● Problem:
No pictures should be carried over. Output all other parts of the entries verbatim.

● Material for this task:
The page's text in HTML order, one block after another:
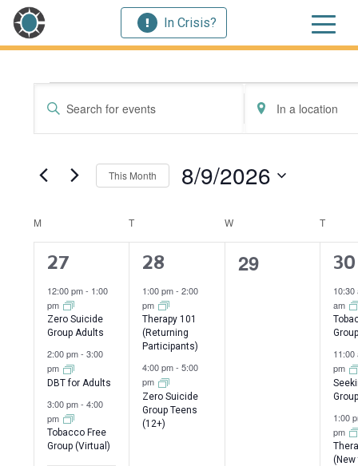
In Crisis?
Events
Events
Search
Views
Navigation
Enter
Events
Keyword.
Enter
Location.
Events
This Month 8/9/2026
Calendar
of
Events
M T WWEDNESDAY T
4
events,
27
12:00 pm- 1:00
pm
Zero Suicide
Group Adults
2:00 pm- 3:00
pm
DBT for Adults
3:00 pm- 4:00
pm
Tobacco Free
Group (Virtual)
2
events,
28
1:00 pm-2:00
pm
Therapy 101
(Returning
Participants)
4:00 pm-5:00
pm
Zero Suicide
Group Teens
(12+)
0
29
3
30
am
Group
pm
1:00
pm
(New
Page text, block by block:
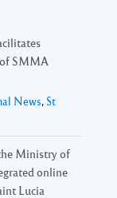
SMMA
News, St
Ministry of
online
Lucia
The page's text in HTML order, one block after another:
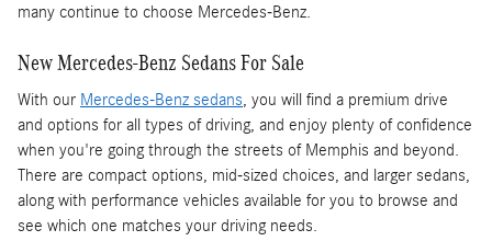
many continue to choose Mercedes-Benz.
New Mercedes-Benz Sedans For Sale
With our Mercedes-Benz sedans, you will find a premium drive
and options for all types of driving, and enjoy plenty of confidence
when you're going through the streets of Memphis and beyond.
There are compact options, mid-sized choices, and larger sedans,
along with performance vehicles available for you to browse and
see which one matches your driving needs.
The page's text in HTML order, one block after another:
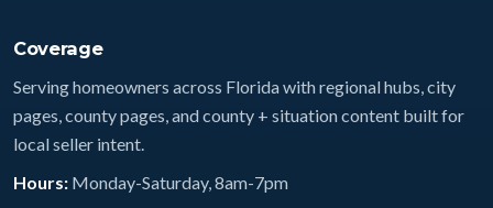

● Result for this exercise:
The page's text in HTML order, one block after another:
In Crisis?
Events
Events
Search
Views
Navigation
Enter
Events
Keyword.
Enter
Location.
Events
This Month 8/9/2026
Calendar
of
Events
M T WWEDNESDAY T
4
events,
27
12:00 pm- 1:00
pm
Zero Suicide
Group Adults
2:00 pm- 3:00
pm
DBT for Adults
3:00 pm- 4:00
pm
Tobacco Free
Group (Virtual)
2
events,
28
1:00 pm-2:00
pm
Therapy 101
(Returning
Participants)
4:00 pm-5:00
pm
Zero Suicide
Group Teens
(12+)
0
29
3
30
am
Group
pm
1:00
pm
(New
Page text, block by block:
SMMA
News, St
Ministry of
online
Lucia
The page's text in HTML order, one block after another:
many continue to choose Mercedes-Benz.
New Mercedes-Benz Sedans For Sale
With our Mercedes-Benz sedans, you will find a premium drive
and options for all types of driving, and enjoy plenty of confidence
when you're going through the streets of Memphis and beyond.
There are compact options, mid-sized choices, and larger sedans,
along with performance vehicles available for you to browse and
see which one matches your driving needs.
The page's text in HTML order, one block after another:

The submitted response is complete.